Solved – How to compute mean vector and covariance matrix of equal distributions

machine learningnormal distributionprobabilityself-study

This question is an extended version of this one.

As you can see here, two distributions are equal, I need to compute the parameters a,b,c,d and e. Could you show me a way to do that?


Assume a two-class problem with equal a priori class probabilities and Gaussian class-conditional densities as follows:

$$p(x\mid w_1) = {\cal N}\left(\begin{bmatrix} 0 \\ 0 \end{bmatrix},\begin{bmatrix} a & c \\ c & b \end{bmatrix}\right)\quad\text{and}\quad p(x\mid w_2) =
{\cal N}\left(\begin{bmatrix} d \\ e \end{bmatrix},\begin{bmatrix} 1 & 0 \\ 0 & 1 \end{bmatrix}\right)$$

where $ab-c^2=1$.

Best Answer

Disclaimer: The answer below responded to the original version of the OP's question, which was quite different in nature and less specific than the current version.


$p(x∣w_1)$ and $p(x∣w2)$ are equal.

OK, this is going to take a lot longer to answer.

In some statistical applications, a statistician (or a machine, since you included machine learning as a tag) needs to decide which of two hypotheses is true: $H_1 \colon w = w_1$ and $H_2 \colon w = w_2$. It is known that $$P(w = w_1) = P(w = w_2) = \frac{1}{2}.$$ This is what the equal a priori probabilities that you keep referring to means.

Here is a simple method: Always decide that $w = w_1$, and so hypothesis $H_1$ is always the true hypothesis. When in fact $H_1$ is true, your decision is perfectly correct; when in fact $H_2$ is true your decision is perfectly wrong, and thus you have a $50\%$ chance of making an error. More sophisticated methods use a coin toss or a call to a random number generator to decide, but unfortunately still have a $50\%$ chance of making an an error; the same as the simpler mulish insistence that $H_1$ is always true.

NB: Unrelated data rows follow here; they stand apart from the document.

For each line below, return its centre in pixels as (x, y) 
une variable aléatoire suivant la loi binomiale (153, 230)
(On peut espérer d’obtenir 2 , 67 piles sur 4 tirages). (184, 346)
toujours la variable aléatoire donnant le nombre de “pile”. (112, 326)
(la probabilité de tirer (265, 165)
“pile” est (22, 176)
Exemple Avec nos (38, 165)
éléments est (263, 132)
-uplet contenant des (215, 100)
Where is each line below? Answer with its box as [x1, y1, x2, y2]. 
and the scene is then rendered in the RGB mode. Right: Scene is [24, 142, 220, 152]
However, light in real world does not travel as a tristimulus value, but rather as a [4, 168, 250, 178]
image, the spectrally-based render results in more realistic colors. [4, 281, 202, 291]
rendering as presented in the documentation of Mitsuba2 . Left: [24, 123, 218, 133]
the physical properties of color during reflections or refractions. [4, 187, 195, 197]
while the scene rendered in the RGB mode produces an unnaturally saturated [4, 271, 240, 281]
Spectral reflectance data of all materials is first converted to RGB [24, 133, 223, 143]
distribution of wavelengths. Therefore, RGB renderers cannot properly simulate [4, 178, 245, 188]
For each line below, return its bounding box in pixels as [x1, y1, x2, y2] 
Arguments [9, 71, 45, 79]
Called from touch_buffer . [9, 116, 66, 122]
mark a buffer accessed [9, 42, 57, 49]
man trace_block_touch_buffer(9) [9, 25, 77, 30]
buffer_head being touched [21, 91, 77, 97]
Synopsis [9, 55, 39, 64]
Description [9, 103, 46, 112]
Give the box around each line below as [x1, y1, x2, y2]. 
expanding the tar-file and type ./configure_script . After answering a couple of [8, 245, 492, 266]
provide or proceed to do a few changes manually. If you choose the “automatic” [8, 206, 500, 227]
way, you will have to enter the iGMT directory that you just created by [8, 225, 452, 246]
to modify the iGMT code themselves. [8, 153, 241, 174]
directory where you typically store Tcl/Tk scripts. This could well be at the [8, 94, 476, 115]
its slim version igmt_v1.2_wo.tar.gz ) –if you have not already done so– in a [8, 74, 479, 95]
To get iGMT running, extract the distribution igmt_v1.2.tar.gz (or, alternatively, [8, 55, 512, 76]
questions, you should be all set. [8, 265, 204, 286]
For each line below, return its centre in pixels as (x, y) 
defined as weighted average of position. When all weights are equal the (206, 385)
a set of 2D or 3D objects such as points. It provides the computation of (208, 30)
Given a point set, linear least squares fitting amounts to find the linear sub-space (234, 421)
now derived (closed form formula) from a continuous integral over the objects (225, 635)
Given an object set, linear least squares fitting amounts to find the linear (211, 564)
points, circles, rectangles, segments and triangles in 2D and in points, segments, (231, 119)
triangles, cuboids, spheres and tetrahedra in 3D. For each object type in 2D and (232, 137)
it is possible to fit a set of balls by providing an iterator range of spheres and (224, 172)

To get better performance, i.e., smaller error probability), the statistician might observe a random variable whose distribution depends on the value of $w$. If $w = w_1$, the distribution is $p(x\mid w_1)$; if $w = w_2$, the distribution is $p(x\mid w_2)$. For example, if $w = w_1$, $x$ is a normal random variable with mean $100$ and variance $1$, while if $w = w_2$, $x$ is a standard normal random variable with mean $0$ and variance $1$. So if the statistician observes that $x$ has value $101.2$, it is highly likely that $w = w_1$ and thus very likely that $H_1$ is true because a standard normal random variable is quite unlikely to have large value. On the other hand, if $x$ has small value (say between $-4$ and $+4$), then it is quite likely that $H_2$ is true and $w = w_2$. But notice that all this depends critically on the distributions $p(x\mid w_1)$ and $p(x\mid w_2)$ being different. If the distributions are the same, then observing $x$ is of no help in deciding between $H_1$ and $H_2$. Thus when you claim that

$p(x∣w_1)$ and $p(x∣w_2)$ are equal

you are effectively insisting that observing $x$ is useless as far as deciding between $H_1$ and $H_2$ is concerned.

So, how are these distributions known in the first place? The client might provide them to the statistician based on the knowledge of how the client's apparatus works. Your professor, like Professor Indiana Jones in the movie Raiders of the Lost Ark, might be making them up as he goes along (Remember that $99\frac{44}{100}\%$ of all statistics are made up!). In the context of machine learning, there may be training samples provided: Here are $200$ observations of $x$ when $H_1$ is true, and here are $200$ more when $H_2$ is true. (In your particular problem, $x$ is a bivariate normal random variable with independent (standard normal) components when $H_1$ is true and correlated normal components when $H_2$ is true, and so each sample would be a a pair of numbers). The machine estimates $p(x\mid w_1)$ from the first set of observations and $p(x\mid w_2)$ from the second set, and uses these estimates when making decisions when the real work comes along.

In summary, your claim that $p(x\mid w_1) = p(x\mid w_2)$ means that $x$ is totally useless in distinguishing the two cases. For your particular distribution, equality holds (if you nevertheless contiunue to insist on equality) exactly when $a=b=1$ and $c=d=e=0$ (in which case $ab-c^2 = 1$ as desired). There is no way of solving for $a,b,c,d,e$, or saying what values of $a,b,c,d,e$ make sense in your problem based on the information that you have provided. You need to be given these by your professor, or you need to be given training data so that you can estimate these parameters, or you should emulate Professor Jones and make up some numbers (subject to the constraints that $ab - c^2 = 1$ and $a, b > 0$) and solve the problem using these.